Navajo-Hopi Nations,Flagstaff & Winslow News
Thu, Oct. 28

Letter: Who is watching the Navajo Nation house?

To the editor:

Recently there has been lots of talk about Navajo Transitional Energy Co.’s (NTEC) new coal mine purchases. The question Navajo leadership has to ask is, who is watching the Navajo house?

The Nation put the Navajo people’s money into NTEC and getting it started. With BHP leaving the coal business on Navajo Nation, the tribe took a step in supporting a coal agreement that would benefit the tribe up until 2031. Early on, coal miners and the tribe knew the deal was solid between the APS plant and NTEC.
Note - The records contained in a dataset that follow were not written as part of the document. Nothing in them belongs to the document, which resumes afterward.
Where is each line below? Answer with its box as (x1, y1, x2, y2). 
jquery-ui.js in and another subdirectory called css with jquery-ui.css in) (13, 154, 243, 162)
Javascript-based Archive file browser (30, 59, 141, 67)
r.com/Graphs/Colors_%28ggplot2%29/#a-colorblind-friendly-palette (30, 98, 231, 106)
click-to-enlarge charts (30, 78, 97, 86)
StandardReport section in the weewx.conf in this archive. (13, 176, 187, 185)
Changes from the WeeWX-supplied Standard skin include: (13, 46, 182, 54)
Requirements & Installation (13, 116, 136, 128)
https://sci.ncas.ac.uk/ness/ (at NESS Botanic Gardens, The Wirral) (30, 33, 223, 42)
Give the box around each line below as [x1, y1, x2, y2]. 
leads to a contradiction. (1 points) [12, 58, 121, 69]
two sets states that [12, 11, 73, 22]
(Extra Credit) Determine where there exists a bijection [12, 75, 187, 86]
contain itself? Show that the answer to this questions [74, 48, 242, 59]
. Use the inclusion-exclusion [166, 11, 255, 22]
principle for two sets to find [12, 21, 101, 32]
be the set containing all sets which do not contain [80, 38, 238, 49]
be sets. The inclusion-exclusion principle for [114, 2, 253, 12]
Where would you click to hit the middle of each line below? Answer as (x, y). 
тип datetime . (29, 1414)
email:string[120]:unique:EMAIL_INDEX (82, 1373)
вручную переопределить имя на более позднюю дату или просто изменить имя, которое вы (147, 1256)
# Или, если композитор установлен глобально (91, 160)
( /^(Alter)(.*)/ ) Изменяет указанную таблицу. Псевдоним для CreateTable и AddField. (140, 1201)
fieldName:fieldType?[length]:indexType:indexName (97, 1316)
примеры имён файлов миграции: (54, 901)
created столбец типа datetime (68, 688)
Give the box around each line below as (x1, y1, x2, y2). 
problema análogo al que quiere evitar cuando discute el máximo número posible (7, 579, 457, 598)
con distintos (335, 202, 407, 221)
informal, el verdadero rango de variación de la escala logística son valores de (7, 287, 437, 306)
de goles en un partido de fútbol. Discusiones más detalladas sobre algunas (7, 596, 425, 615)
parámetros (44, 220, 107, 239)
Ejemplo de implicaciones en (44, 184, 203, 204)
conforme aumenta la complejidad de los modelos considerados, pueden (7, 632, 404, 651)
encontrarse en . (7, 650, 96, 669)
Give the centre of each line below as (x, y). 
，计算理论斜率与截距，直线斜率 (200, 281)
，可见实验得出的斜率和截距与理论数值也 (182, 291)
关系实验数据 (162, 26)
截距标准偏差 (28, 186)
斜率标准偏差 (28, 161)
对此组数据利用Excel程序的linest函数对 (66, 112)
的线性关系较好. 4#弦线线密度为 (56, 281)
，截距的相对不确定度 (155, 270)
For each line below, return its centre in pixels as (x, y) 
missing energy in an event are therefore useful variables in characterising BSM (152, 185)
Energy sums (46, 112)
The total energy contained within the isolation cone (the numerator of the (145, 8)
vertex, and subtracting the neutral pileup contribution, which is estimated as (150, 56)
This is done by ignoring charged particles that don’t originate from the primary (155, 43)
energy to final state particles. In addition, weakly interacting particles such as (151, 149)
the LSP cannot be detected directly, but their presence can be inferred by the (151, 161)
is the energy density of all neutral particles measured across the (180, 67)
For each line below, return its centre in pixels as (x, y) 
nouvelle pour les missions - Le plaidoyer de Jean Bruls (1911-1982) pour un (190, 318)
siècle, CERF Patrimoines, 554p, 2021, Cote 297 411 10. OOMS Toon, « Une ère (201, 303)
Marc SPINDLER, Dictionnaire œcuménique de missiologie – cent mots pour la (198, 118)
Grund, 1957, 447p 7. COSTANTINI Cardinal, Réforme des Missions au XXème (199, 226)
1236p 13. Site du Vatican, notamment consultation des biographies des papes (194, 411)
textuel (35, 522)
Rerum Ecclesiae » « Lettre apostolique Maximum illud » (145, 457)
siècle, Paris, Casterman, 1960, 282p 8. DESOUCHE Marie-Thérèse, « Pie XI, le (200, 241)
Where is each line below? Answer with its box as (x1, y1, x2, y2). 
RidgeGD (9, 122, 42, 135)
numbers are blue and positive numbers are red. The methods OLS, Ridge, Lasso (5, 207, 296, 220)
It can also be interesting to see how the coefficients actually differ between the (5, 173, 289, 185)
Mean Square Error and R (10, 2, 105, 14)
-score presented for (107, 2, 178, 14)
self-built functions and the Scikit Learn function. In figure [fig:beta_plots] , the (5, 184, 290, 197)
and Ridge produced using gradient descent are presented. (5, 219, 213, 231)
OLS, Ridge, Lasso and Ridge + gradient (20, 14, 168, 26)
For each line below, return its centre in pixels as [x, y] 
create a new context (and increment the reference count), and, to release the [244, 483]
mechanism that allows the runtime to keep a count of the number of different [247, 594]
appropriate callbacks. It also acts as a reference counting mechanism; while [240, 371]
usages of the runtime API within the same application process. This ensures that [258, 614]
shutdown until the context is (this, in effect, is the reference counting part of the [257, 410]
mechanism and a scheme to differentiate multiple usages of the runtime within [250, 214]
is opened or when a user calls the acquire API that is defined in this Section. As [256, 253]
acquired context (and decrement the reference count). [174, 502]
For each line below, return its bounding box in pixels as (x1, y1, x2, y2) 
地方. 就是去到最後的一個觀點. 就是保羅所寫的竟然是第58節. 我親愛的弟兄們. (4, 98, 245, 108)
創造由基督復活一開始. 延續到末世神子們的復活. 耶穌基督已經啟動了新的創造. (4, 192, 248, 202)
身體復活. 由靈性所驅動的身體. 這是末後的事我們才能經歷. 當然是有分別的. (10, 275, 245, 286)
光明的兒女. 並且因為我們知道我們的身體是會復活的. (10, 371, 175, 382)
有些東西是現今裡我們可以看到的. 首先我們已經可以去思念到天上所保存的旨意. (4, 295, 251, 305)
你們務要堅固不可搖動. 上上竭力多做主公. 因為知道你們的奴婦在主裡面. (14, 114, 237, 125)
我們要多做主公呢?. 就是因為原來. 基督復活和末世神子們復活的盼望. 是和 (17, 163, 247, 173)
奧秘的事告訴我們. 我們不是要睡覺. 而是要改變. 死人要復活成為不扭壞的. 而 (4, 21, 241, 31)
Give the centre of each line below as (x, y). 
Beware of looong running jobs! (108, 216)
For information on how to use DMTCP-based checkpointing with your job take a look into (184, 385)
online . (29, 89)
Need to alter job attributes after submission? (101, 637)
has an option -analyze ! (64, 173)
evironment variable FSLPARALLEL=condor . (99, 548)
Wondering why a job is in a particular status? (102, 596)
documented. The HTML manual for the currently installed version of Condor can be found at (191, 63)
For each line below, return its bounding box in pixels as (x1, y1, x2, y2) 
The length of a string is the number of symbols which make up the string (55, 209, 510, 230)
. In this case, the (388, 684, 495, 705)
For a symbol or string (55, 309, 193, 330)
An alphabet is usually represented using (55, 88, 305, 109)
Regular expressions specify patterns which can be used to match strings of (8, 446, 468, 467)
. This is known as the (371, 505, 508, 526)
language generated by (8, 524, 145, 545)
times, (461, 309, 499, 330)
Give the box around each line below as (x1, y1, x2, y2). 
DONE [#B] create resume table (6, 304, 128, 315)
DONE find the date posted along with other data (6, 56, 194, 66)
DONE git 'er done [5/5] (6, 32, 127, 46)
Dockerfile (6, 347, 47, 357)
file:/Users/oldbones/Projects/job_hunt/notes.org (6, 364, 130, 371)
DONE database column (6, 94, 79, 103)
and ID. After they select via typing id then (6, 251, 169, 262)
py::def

All that has changed with the purchase of the new mines in Wyoming and Montana. The NTEC headquarters office is now located out of Denver. The finance office from Navajo mine (Navajo money) has now moved to Wyoming. It’s clear a weak board oversight allowed this to happen.

Is this really what the Navajo Nation wanted and intended when they created NTEC? Who is watching the Navajo house and non-Navajo managers’ decisions?

Our Navajo chapters were informed that all support they will be getting will come from the Wyoming procurement offices, which now administers all of NTEC funds. The hiring of any and all new employees is done out of Wyoming. Potential Navajo employees will never benefit?

Experts say those mines in Wyoming and Montana coming out of bankruptcy will take several years to be profitable. Estimates by watchdogs say that if all goes well, the bankrupt Wyoming/Montana coal mines could start to make a profit in four years.

NTEC has never shown the tribe what the profit of those mines in Wyoming and Montana will be. The question is ‘as those mines come out of bankruptcy, who is covering those costs?’

It’s clear in the NTEC’s case that it will have to be another source. Outside experts say it is Navajo revenue from Navajo mine that will have to carry those Wyoming/Montana mines.

This is what happens when you don’t watch the house and allow a non-Navajo CEO and his managers to determine what is best for Navajo. On behalf of the Navajo people, we ask, ‘What now?’ to Navajo Nation leadership.